Weiß jemand ein gutes Tutorial das beschreibt, wie man aus einem Java SE Projekt heraus JPA verwenden kann? Insebsondere ist interessant:

- Welche Bibliotheken eingebudnen werden müssen
- Werden Spezielle Parameter in der Runtime Configuration benötigt?
- Kann eine Datenbank direkt angebunden werden, oder muss das über einen Server laufen?


Als Tool verwende ich RAD oder Eclipse Ganymede.

Schon mal herzlichen Dank


----------



## byte (16. Jul 2008)

OpenJPA kenne ich nicht, aber o.g. Exception lässt sich doch ohne weiteres fixen, indem Du Apache Commons Collections in den Classpath einfügst. Es ist nicht ungewöhnlich, dass JPA-Implementierungen diverse externe Libs verwenden - ist bei Hibernate genauso. Für gewöhnlich werden diese Libs mitgeliefert und müssen nur eingebunden werden.


----------



## silentwater (16. Jul 2008)

Vielen Dank, das hat mich schon mal sehr viel weitergebracht .....

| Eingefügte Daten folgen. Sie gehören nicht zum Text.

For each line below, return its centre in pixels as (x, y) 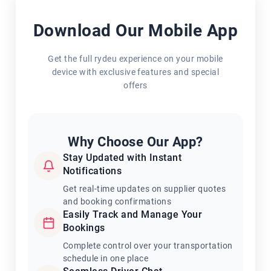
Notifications (93, 171)
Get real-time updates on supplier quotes (145, 189)
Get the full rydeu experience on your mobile (135, 59)
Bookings (84, 228)
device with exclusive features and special (135, 72)
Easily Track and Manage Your (133, 214)
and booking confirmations (117, 201)
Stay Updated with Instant (122, 158)
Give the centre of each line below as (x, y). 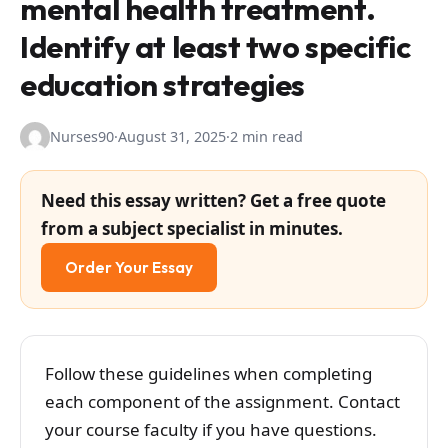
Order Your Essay (129, 268)
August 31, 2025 (172, 137)
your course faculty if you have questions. (214, 430)
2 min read (266, 137)
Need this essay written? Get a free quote (213, 201)
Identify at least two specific (215, 47)
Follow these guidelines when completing (208, 374)
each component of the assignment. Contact (222, 402)
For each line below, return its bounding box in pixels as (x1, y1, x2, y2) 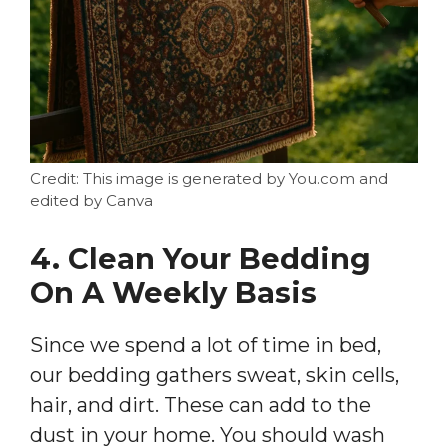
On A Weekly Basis (30, 274, 317, 310)
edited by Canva (30, 190, 153, 210)
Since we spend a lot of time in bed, (30, 332, 381, 357)
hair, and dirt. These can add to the (30, 392, 371, 417)
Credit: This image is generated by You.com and (30, 168, 388, 188)
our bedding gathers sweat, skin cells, (30, 362, 399, 387)
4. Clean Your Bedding (30, 240, 371, 276)
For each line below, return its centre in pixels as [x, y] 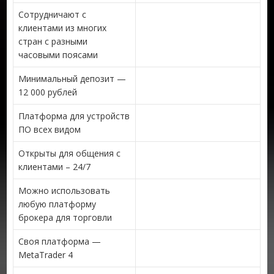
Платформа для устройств [74, 116]
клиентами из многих [63, 28]
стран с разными [53, 41]
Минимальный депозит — [72, 78]
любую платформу [57, 204]
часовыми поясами [58, 54]
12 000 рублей [48, 92]
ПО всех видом [50, 129]
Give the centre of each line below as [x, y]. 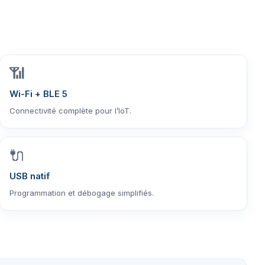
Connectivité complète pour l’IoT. [71, 110]
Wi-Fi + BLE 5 [39, 93]
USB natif [30, 176]
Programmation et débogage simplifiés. [82, 193]
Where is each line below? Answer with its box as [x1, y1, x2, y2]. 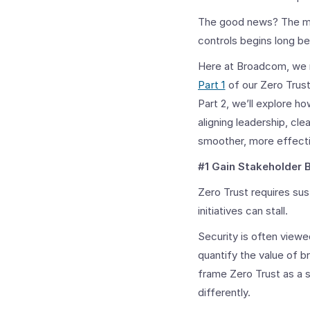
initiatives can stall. [198, 204, 288, 217]
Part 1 [198, 78, 226, 91]
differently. [198, 286, 250, 299]
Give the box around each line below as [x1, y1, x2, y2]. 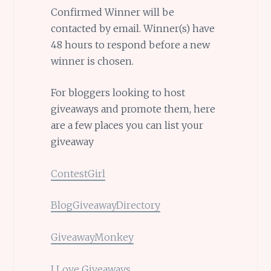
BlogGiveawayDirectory [50, 199, 160, 212]
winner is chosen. [50, 54, 134, 67]
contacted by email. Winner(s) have [50, 22, 215, 34]
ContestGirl [50, 167, 105, 180]
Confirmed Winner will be [50, 5, 174, 18]
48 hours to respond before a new [50, 38, 210, 51]
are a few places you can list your [50, 119, 203, 132]
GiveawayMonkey [50, 231, 134, 244]
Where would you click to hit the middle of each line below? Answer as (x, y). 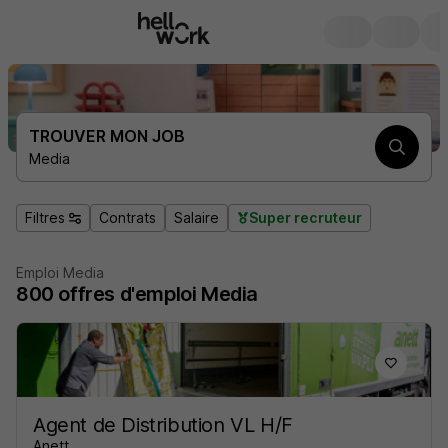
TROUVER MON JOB (107, 136)
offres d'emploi (127, 294)
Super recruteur (305, 217)
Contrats (127, 217)
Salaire (196, 217)
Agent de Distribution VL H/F (163, 425)
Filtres (45, 217)

Nun habe ich diesbezüglich aber noch ein Problem. beim Starten wird die Fehlermedlung geworfen:



> <openjpa-1.2.0-SNAPSHOT-r422266:661498 fatal user error> org.apache.openjpa.persistence.ArgumentException: Es muss der Name eines JDBC-Treibers oder einer DataSource-Klasse in der Eigenschaft ConnectionDriverName angegeben werden.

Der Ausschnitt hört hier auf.